======== Material supplied

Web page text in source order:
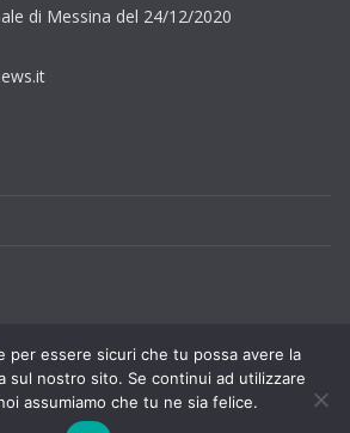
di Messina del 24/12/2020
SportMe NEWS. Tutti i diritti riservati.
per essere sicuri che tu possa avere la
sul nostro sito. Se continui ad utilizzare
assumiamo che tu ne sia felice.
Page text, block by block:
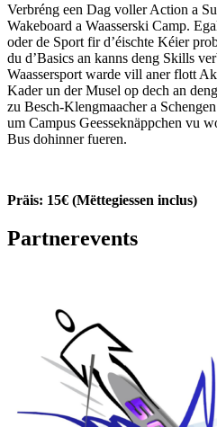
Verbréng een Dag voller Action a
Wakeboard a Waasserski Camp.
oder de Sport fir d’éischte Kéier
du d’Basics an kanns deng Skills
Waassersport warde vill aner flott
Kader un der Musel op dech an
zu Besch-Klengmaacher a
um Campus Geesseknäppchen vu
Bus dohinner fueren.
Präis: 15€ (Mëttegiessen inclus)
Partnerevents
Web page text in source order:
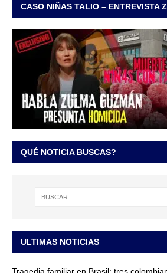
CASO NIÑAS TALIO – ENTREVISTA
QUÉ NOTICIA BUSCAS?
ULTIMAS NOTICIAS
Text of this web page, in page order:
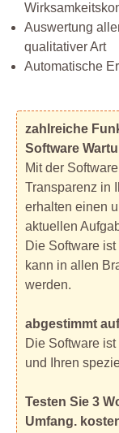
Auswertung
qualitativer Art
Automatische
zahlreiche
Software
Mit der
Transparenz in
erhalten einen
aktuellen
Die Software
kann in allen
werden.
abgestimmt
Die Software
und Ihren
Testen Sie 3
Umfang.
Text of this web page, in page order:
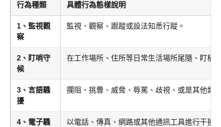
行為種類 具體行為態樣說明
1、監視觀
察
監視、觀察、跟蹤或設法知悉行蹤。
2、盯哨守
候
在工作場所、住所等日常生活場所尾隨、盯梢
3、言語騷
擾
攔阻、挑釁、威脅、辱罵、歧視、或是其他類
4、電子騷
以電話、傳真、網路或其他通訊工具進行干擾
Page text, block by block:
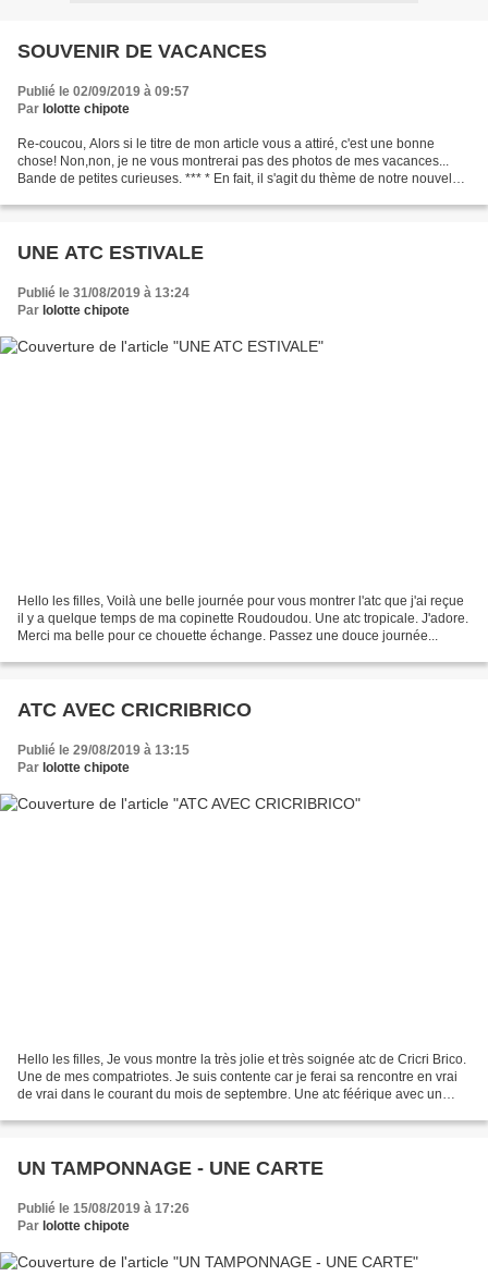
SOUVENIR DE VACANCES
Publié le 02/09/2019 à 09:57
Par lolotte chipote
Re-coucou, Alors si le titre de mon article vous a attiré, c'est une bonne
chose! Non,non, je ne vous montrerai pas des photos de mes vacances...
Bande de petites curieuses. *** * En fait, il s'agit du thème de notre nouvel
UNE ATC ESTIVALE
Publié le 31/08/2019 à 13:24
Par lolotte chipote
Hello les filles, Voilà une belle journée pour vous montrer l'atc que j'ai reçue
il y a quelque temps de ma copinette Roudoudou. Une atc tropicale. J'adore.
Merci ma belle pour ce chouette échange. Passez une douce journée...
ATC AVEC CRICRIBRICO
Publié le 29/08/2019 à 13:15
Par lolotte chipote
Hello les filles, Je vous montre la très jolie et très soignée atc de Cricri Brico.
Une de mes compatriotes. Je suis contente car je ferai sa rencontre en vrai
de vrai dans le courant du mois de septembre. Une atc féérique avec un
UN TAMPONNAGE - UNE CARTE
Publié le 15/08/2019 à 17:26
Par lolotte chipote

================

Instructions to follow:
Answer with one number, namely the count of lines in the entries that include the word "filles".

Your solution:
2